1) I had in mind a roll or two of medium-ish speed (100-200) color for sunny days and a roll or two of fast-ish speed (200-800) black and white for indoor use. My friend does not develop her own film, so I'm looking for film that's tolerant of (possibly inept) lab processing, will handle a Holga's light leaks etc gracefully, and is a colorful/contrasty film that will make pleasing prints straight from the lab. Anyone have any suggestions for brand/types of film for this? If I'm going about this all wrong, what are some other films that'd work well for a Holga and that my local camera store will most likely have in stock? Should I try some high-speed color film instead for indoor people shots?

2) This is embarassing... I'm supposed to ask for 120 size film for her Holga, right? I don't have much experience with purchasing film for formats outside of 35mm and don't want to accidentally pick up the wrong size.

Thanks in advance!
 
Yep, 120 size. For b&w, the chromogenic c41 films work well, they are nice and contrasty, and they can be exposed between 200 and 800 ISO and the results usually come out very good with standard processing. I'll leave the color films up to someone else.
 
Fuji Reala CS is a great ISO100 film. Good balance between being saturated and normal colors and really quite cheap too :) It should be quite fun to use in a Holga.

I'd also grab a roll or two of Plus-X for the B&W. It's rated as ISO125 which would make it a good match for the Reala in terms of where and when to use it.

Enjoy!

William
 
The Holga manual, yes, there is a manual for the Holga, suggest Tri X or similar film. From experience the 400 speed Tri X work well with the Holga I would not suggest going slower as the camera only has two alleged apertures, f8 and 11.

This said may I offer a general statement, I don't think the film matters, it is a Holga. The photos taken with it will be funky cool no matter what film is in it.
 
The higher the speed the better with a Holga. 100 speed film is about useless, although using Efke 125 and developing it in Diafine is OK on really bright subjects.

If you are not going to be doing any special development, then stick with something in the 400 to 800 range.

Tom
 
rover said:
the camera only has two alleged apertures, f8 and 11.

You are right the camera has two ALLEGED apertures, but actually they are the same aperture, around f8 ish.
 
I've used iso400 film in my Holga but found it's too light sensitive when it comes to bright sunny days. iso200 would be better IMO.

For format, choose anything you like between 35mm film and 120 film. :) Adapting the Holga to take smaller formats than 120 film is easy.
 
I have found that 400 is the best speed for the Holga.

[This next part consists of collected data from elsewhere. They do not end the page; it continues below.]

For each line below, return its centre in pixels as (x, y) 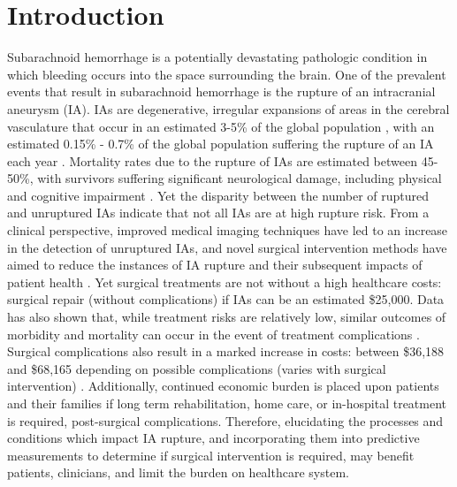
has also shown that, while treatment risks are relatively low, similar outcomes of (227, 317)
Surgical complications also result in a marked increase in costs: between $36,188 (226, 351)
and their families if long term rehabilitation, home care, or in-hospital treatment (227, 403)
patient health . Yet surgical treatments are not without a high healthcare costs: (225, 282)
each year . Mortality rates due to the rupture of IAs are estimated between (212, 160)
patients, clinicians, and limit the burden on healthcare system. (178, 472)
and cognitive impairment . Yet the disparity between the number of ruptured (218, 195)
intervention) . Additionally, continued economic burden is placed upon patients (223, 386)
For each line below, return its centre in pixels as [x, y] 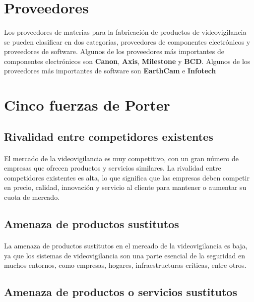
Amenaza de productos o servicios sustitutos [121, 292]
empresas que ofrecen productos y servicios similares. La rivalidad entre [113, 168]
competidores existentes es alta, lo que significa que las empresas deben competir [127, 177]
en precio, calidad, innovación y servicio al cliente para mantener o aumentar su [125, 187]
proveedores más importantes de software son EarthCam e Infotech [110, 71]
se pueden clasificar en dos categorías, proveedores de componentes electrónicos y [127, 41]
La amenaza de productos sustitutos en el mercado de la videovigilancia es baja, [126, 246]
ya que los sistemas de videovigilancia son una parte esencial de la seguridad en [125, 255]
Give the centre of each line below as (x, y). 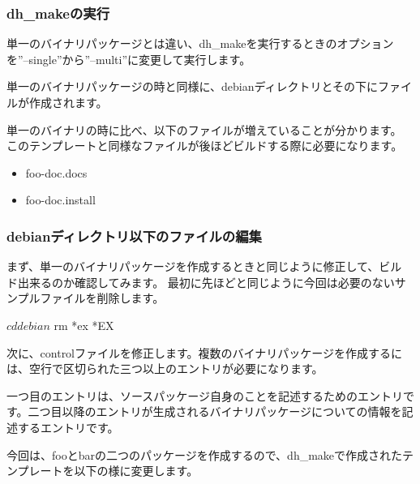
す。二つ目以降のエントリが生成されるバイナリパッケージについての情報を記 (210, 411)
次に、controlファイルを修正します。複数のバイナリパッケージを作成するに (205, 352)
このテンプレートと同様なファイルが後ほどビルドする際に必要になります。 (205, 146)
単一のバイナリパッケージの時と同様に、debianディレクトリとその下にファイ (210, 86)
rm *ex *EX (84, 325)
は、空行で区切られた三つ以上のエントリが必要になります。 (165, 368)
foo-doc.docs (56, 172)
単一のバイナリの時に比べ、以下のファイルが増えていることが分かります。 (204, 129)
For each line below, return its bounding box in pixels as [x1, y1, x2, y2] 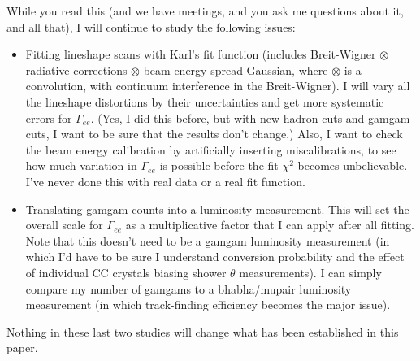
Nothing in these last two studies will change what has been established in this [6, 323, 399, 340]
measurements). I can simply [239, 263, 382, 281]
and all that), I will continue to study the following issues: [6, 18, 296, 35]
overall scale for [25, 216, 103, 233]
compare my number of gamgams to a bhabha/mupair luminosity [25, 280, 352, 297]
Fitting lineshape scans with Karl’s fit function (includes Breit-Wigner [25, 46, 376, 63]
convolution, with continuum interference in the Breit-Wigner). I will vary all [25, 77, 410, 94]
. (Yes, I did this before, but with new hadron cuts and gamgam [90, 109, 410, 126]
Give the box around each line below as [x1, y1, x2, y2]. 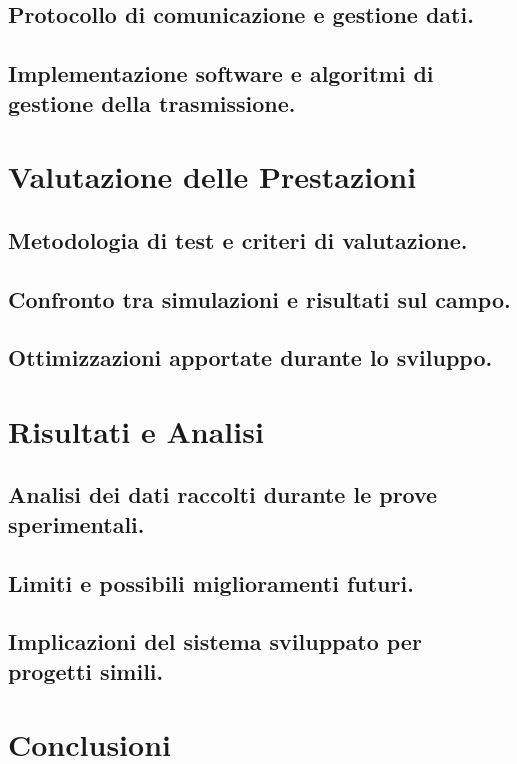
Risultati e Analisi [8, 410, 264, 451]
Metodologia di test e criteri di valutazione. [8, 224, 468, 255]
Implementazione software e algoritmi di [8, 58, 434, 89]
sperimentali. [8, 508, 145, 539]
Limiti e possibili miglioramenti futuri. [8, 567, 414, 598]
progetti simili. [8, 655, 164, 686]
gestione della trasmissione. [8, 87, 296, 118]
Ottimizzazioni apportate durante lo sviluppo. [8, 342, 493, 373]
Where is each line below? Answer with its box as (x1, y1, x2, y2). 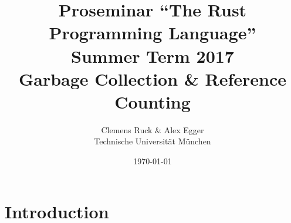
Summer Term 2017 (71, 43, 234, 67)
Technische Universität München (94, 135, 211, 147)
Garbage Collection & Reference (18, 66, 287, 90)
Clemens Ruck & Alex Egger (101, 123, 204, 136)
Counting (114, 89, 191, 113)
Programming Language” (49, 21, 256, 45)
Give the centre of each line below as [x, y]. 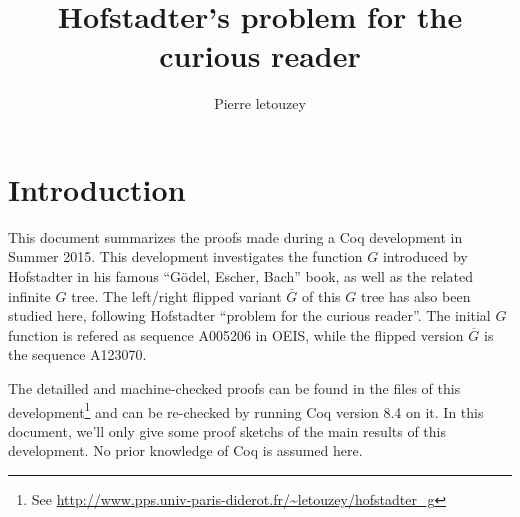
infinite [29, 295]
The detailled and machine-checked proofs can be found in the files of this [234, 388]
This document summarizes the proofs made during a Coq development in [235, 236]
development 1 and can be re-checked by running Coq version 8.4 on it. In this [246, 410]
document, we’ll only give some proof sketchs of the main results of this [227, 430]
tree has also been [415, 295]
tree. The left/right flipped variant [176, 295]
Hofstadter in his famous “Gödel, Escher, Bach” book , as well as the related [240, 276]
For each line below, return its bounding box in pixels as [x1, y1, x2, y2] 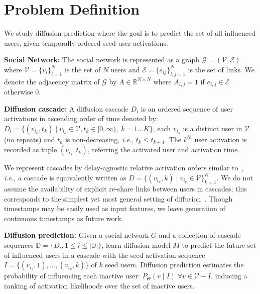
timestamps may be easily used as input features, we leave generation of [4, 203, 225, 214]
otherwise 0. [4, 86, 41, 97]
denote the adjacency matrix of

As was previously mentioned, the aperture adjustment between f/8 and f/11 is merely a sham.
200 will be effective only under the brightest of conditions.
 
By my measurements, the metal washer behind the lens is about f/16. I'd stick to color process films, including chromogenic BW like Kodak T400CN. Portra 800 gives crappy results from my Holga. Sometimes it's the good kind of crappy.
 
Along with the rolls of film, I would suggest a roll of black gaffers tape. I haven't used one in a long time but Tri-X is what I shot mostly. Now I'd pick one of the C-41 B&W films.
Have fun!
Rob
 
My own choice would be FomaPan 400 for B&W - it has sooo much silver and is pretty tolerant of exposure and processing variations.

My other suggestion would be to use pyro for development - it gives wonderful scale to a neg and is extremely forgiving of exposure variation.